Given data:
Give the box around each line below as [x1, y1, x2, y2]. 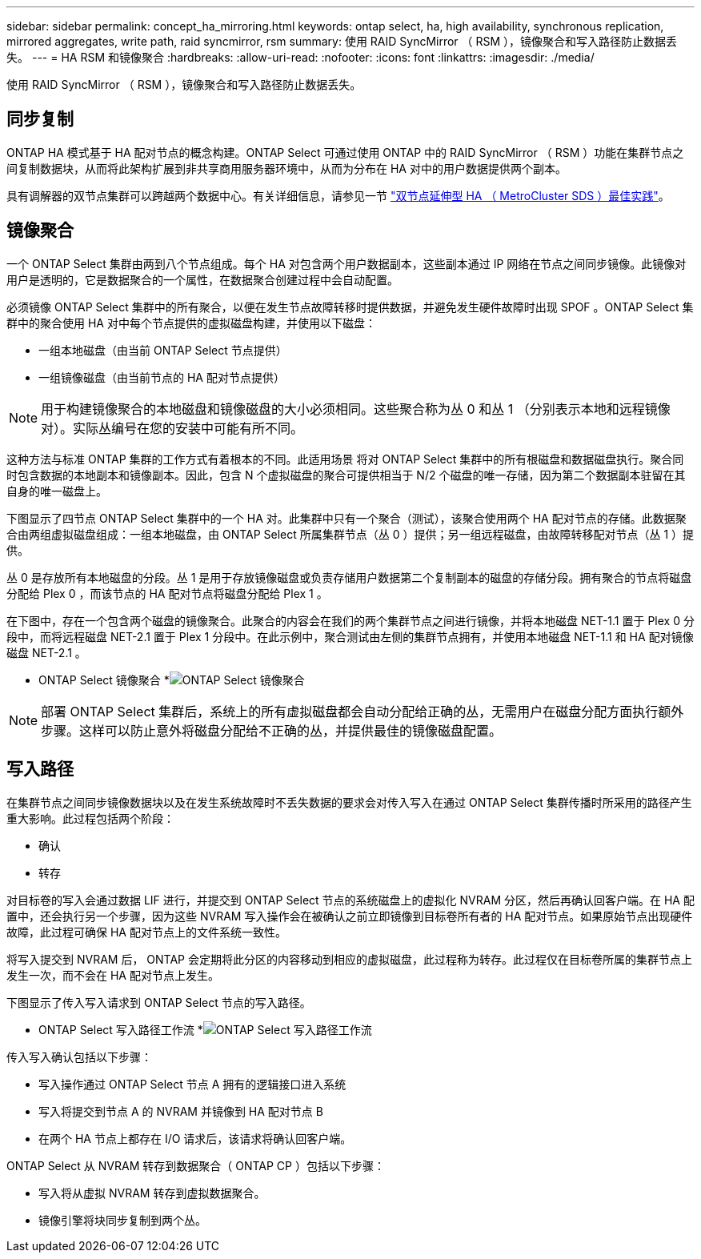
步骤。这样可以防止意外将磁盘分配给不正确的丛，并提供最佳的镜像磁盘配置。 [41, 722, 503, 739]
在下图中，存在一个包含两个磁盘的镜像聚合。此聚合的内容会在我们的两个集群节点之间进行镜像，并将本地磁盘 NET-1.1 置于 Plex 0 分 [6, 613, 695, 627]
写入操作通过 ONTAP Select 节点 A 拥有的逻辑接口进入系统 [38, 1077, 346, 1091]
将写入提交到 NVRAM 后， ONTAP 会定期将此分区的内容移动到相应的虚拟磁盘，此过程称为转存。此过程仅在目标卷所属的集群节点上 [6, 952, 692, 966]
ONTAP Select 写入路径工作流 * [38, 1022, 203, 1036]
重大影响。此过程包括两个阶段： [6, 811, 174, 825]
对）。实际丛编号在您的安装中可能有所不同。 [41, 419, 304, 436]
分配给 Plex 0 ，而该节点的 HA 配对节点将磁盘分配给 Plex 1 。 [6, 586, 328, 600]
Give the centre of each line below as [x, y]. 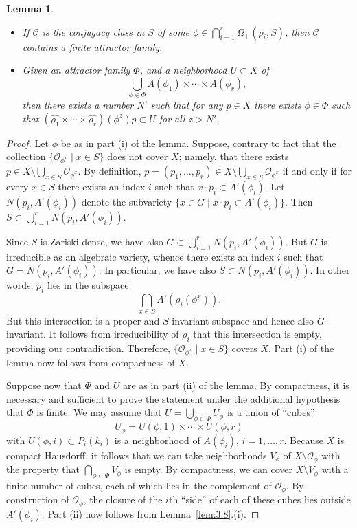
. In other [330, 270]
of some [173, 31]
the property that [43, 469]
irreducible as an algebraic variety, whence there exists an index [140, 256]
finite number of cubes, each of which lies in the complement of [139, 485]
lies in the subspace [88, 285]
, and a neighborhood [183, 70]
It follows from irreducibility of [114, 334]
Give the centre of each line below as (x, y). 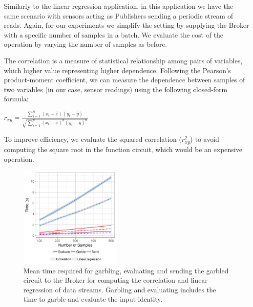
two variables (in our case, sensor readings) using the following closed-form (116, 89)
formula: (16, 99)
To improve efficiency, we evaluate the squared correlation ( (93, 139)
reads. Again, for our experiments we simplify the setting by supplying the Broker (126, 25)
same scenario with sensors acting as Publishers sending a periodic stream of (118, 15)
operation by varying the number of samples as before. (85, 44)
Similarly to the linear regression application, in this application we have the (119, 6)
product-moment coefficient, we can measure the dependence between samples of (125, 80)
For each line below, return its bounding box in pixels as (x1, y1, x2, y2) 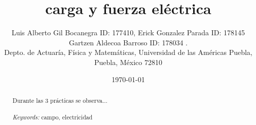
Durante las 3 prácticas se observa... (12, 96, 107, 104)
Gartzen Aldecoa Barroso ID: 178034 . (69, 37, 188, 47)
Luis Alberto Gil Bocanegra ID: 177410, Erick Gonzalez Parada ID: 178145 (11, 27, 245, 38)
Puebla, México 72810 (94, 56, 162, 67)
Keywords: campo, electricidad (12, 113, 93, 121)
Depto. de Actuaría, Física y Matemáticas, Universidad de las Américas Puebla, (4, 47, 252, 57)
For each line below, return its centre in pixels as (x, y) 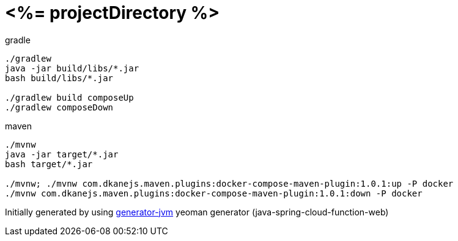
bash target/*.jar (49, 164)
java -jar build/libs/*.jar (72, 68)
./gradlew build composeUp (69, 97)
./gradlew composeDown (59, 107)
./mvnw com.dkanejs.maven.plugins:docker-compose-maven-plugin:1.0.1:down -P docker (214, 193)
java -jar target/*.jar (62, 154)
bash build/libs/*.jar (59, 78)
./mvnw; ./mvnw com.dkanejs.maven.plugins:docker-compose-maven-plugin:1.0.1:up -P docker (229, 183)
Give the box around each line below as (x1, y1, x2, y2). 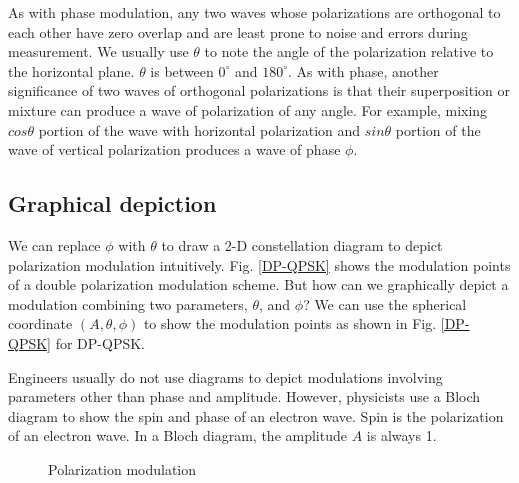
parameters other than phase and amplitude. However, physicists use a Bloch (8, 386, 481, 407)
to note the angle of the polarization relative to (204, 41, 494, 62)
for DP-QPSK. (55, 332, 145, 353)
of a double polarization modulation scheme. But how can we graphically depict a (8, 274, 509, 295)
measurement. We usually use (8, 41, 189, 62)
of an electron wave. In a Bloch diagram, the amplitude (8, 425, 347, 446)
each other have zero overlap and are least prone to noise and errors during (8, 21, 468, 42)
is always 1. (366, 425, 437, 446)
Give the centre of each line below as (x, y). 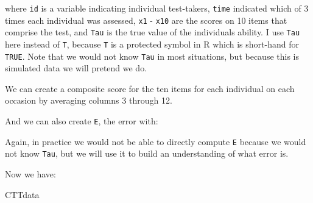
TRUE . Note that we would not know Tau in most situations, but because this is (152, 56)
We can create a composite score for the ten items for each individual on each (150, 88)
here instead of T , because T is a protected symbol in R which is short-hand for (152, 44)
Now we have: (30, 174)
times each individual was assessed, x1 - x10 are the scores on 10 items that (146, 20)
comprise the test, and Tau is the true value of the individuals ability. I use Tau (153, 32)
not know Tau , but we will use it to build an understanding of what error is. (147, 153)
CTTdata (22, 194)
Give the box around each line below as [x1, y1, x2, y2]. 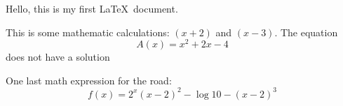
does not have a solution [6, 50, 110, 64]
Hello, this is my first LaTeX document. [6, 1, 178, 15]
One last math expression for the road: [6, 73, 172, 87]
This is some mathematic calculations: [6, 24, 170, 39]
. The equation [274, 24, 338, 39]
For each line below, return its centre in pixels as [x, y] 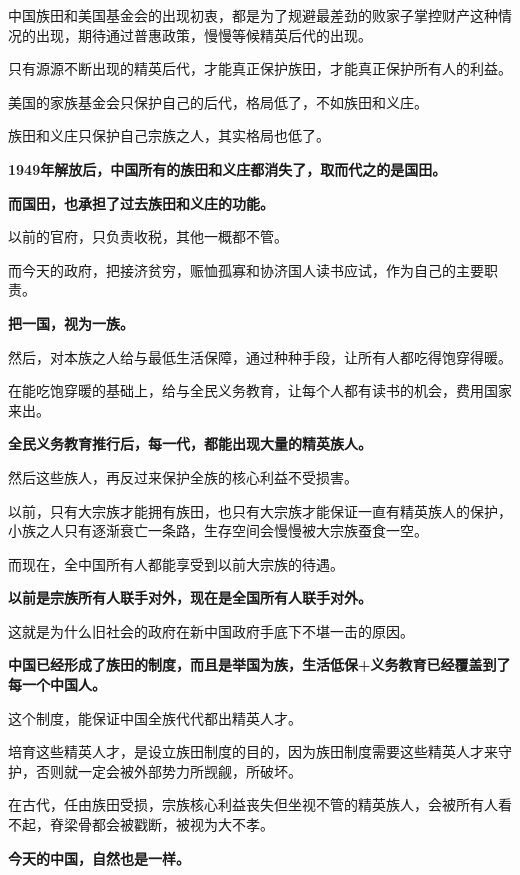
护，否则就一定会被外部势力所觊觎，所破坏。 [155, 770]
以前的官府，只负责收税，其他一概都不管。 [148, 236]
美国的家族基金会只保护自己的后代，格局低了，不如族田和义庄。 [218, 101]
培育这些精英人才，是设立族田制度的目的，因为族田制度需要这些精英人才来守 [260, 751]
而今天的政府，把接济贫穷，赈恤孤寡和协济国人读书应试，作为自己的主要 [246, 269]
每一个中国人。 [57, 684]
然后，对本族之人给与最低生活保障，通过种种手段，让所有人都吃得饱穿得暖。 [260, 356]
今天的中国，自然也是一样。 [99, 857]
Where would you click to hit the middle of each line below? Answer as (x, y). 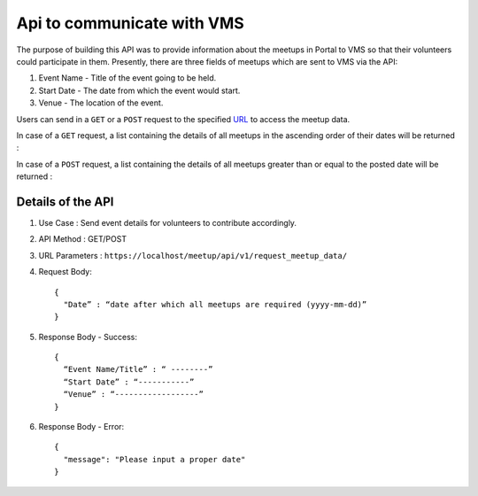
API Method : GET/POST (83, 239)
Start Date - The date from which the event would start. (139, 90)
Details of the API (65, 201)
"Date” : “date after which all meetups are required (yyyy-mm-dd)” (215, 304)
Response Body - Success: (88, 337)
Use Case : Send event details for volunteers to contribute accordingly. (167, 222)
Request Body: (65, 272)
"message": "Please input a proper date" (154, 459)
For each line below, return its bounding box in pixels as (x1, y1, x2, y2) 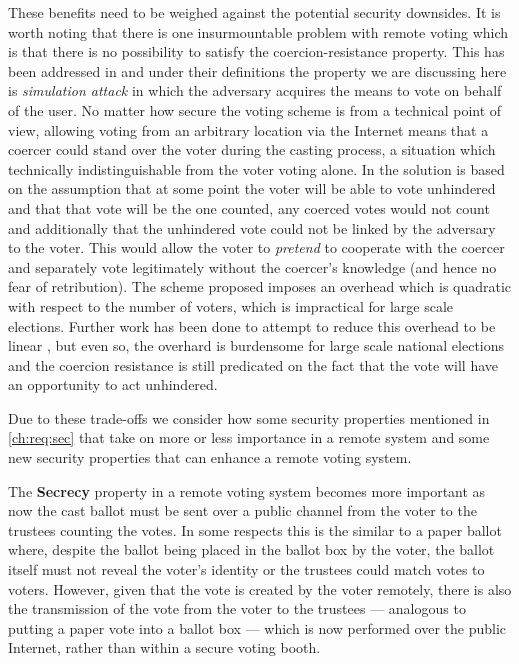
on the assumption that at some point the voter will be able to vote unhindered (8, 178, 496, 199)
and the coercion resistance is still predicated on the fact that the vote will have (8, 354, 498, 375)
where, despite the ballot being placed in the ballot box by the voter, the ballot (8, 539, 495, 560)
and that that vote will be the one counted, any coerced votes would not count (8, 197, 490, 218)
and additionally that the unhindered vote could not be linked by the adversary (8, 217, 496, 238)
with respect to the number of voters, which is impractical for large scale (8, 295, 454, 316)
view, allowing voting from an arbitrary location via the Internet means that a (8, 119, 489, 140)
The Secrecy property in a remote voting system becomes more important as (8, 480, 486, 501)
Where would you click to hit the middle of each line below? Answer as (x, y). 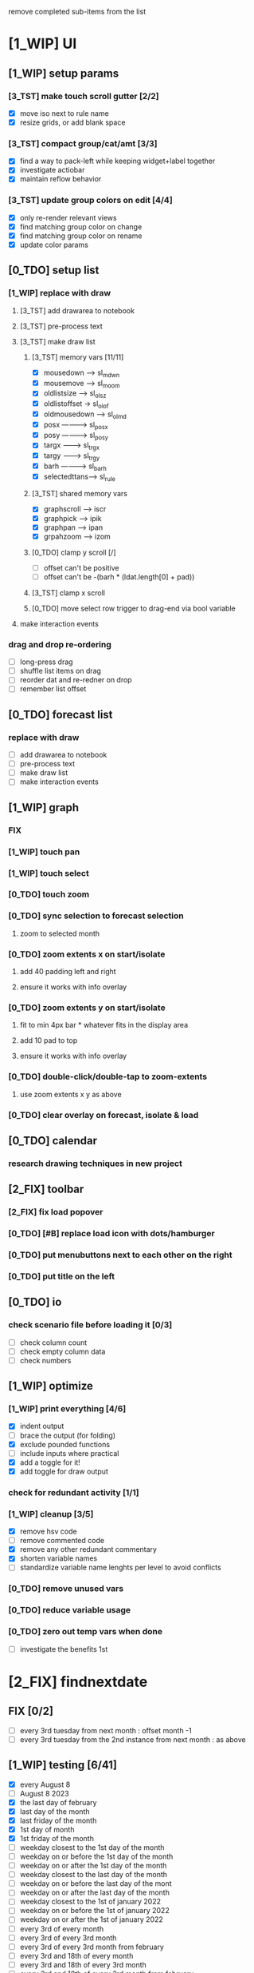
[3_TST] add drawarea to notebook (77, 310)
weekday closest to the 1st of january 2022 (90, 1902)
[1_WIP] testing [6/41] (63, 1765)
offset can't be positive (81, 567)
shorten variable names (59, 1558)
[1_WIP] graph (44, 807)
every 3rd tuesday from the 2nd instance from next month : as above (133, 1739)
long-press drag (46, 662)
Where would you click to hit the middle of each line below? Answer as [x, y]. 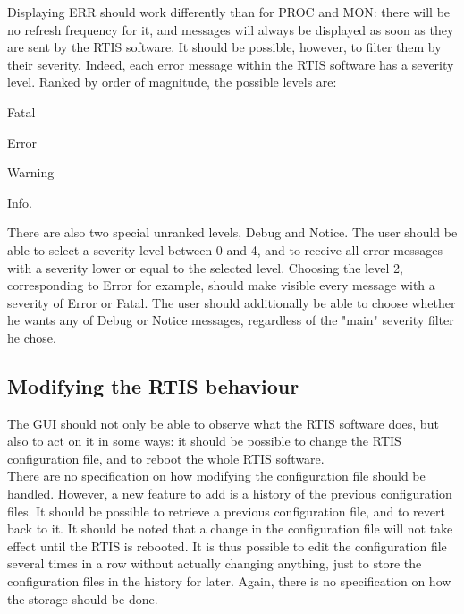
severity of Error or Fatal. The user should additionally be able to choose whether [232, 302]
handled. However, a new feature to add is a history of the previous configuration [230, 494]
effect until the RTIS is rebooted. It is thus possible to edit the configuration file [227, 546]
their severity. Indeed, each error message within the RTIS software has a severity [231, 64]
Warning [31, 172]
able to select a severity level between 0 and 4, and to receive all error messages [225, 249]
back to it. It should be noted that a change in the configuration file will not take [230, 529]
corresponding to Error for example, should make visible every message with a [221, 285]
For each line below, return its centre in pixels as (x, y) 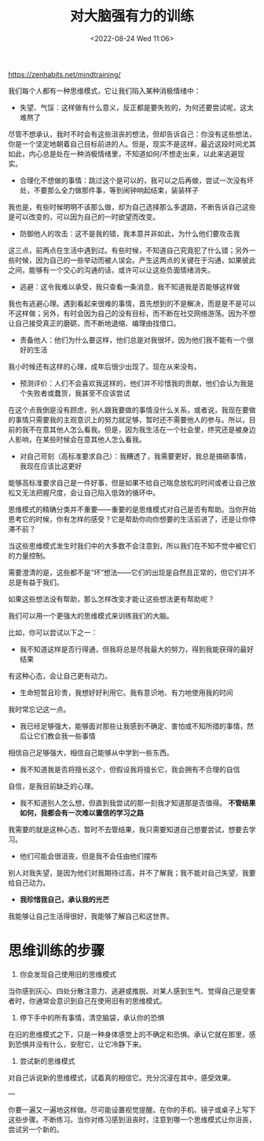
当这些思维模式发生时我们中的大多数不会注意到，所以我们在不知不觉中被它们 (132, 545)
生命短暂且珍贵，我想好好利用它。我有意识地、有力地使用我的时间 (126, 692)
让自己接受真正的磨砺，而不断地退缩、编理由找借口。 (94, 323)
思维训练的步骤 (57, 951)
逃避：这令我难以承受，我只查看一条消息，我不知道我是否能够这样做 (130, 286)
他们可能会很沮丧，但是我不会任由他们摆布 (88, 856)
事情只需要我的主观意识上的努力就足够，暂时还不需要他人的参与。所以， (132, 419)
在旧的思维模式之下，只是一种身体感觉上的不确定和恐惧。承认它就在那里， (128, 1034)
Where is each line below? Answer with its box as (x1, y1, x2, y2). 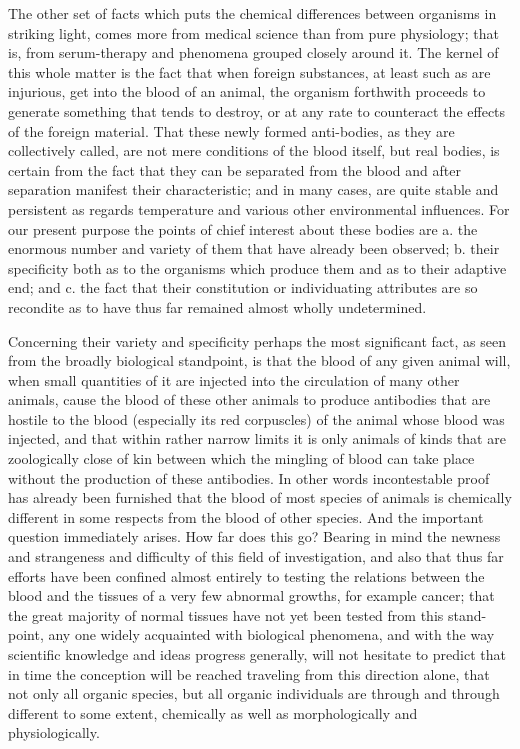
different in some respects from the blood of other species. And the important (8, 506, 484, 527)
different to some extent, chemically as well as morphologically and (8, 702, 418, 723)
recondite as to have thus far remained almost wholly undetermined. (8, 296, 427, 317)
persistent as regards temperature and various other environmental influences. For (8, 198, 510, 219)
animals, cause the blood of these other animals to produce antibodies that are (8, 389, 491, 410)
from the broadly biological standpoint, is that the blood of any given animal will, (8, 350, 511, 371)
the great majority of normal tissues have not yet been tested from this (8, 604, 444, 625)
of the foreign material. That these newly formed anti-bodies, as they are (8, 120, 455, 141)
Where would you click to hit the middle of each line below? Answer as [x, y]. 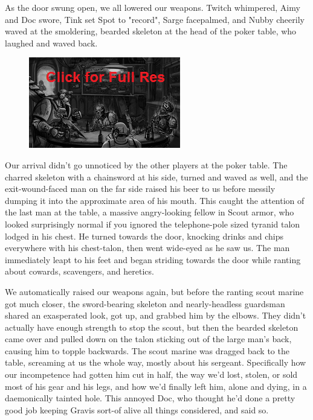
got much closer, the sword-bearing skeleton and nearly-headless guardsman [145, 303]
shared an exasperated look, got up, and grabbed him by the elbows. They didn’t [156, 315]
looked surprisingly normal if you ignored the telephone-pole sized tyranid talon [153, 224]
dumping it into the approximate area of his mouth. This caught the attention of [155, 200]
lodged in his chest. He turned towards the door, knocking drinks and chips [144, 236]
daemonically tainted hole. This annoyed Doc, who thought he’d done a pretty [150, 398]
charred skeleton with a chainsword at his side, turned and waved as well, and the [156, 177]
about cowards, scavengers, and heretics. [79, 271]
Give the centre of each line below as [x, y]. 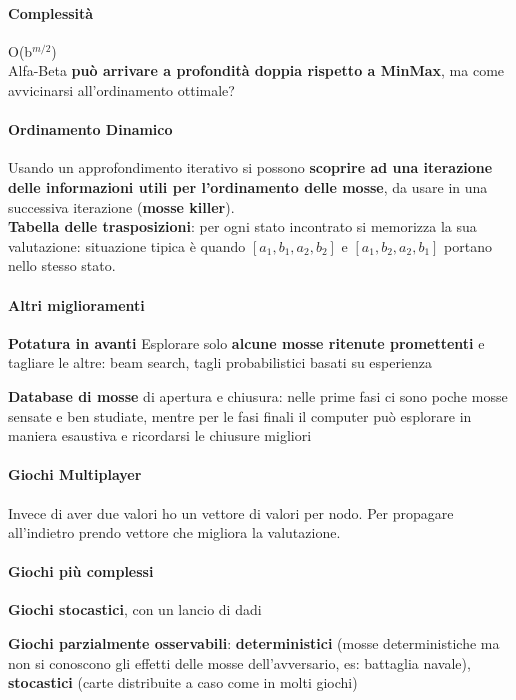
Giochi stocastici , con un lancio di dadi [135, 609]
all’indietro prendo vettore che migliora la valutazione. [174, 532]
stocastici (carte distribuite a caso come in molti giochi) [183, 682]
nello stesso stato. [62, 265]
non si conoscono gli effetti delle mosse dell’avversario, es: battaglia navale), [239, 662]
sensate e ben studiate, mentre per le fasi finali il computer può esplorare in [240, 415]
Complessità [51, 12]
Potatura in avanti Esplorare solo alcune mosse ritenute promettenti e [246, 342]
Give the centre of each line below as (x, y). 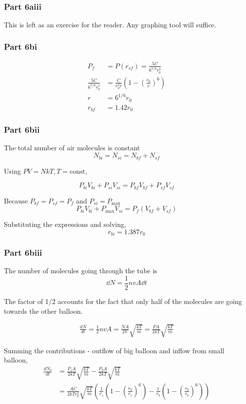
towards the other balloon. (43, 311)
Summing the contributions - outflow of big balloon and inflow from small (114, 350)
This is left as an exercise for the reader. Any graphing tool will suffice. (110, 25)
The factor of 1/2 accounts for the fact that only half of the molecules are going (123, 301)
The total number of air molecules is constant (72, 148)
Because (16, 200)
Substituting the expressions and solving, (65, 224)
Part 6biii (23, 252)
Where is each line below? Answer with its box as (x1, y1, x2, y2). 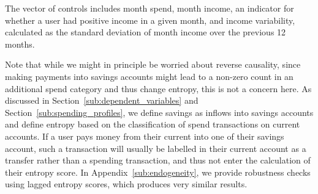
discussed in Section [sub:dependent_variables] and (5, 94, 199, 107)
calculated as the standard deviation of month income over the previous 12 (5, 26, 286, 38)
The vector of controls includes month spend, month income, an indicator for (5, 2, 294, 14)
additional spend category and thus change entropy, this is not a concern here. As (5, 82, 312, 95)
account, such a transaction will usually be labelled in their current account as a (5, 142, 306, 154)
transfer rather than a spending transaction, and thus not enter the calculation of (5, 154, 311, 167)
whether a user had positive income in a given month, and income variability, (5, 13, 295, 26)
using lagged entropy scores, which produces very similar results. (5, 178, 248, 190)
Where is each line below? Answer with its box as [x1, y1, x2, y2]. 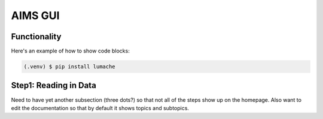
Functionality [11, 32, 62, 42]
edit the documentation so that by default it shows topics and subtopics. [11, 104, 190, 111]
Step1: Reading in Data [11, 80, 97, 90]
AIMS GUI [11, 9, 60, 22]
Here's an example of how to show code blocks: [11, 48, 130, 55]
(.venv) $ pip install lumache [23, 63, 116, 70]

Task prompt: Show each line of the material that includes the word "skeleton".

Answer for this exercise:
got much closer, the sword-bearing skeleton and nearly-headless guardsman [145, 303]
charred skeleton with a chainsword at his side, turned and waved as well, and the [156, 177]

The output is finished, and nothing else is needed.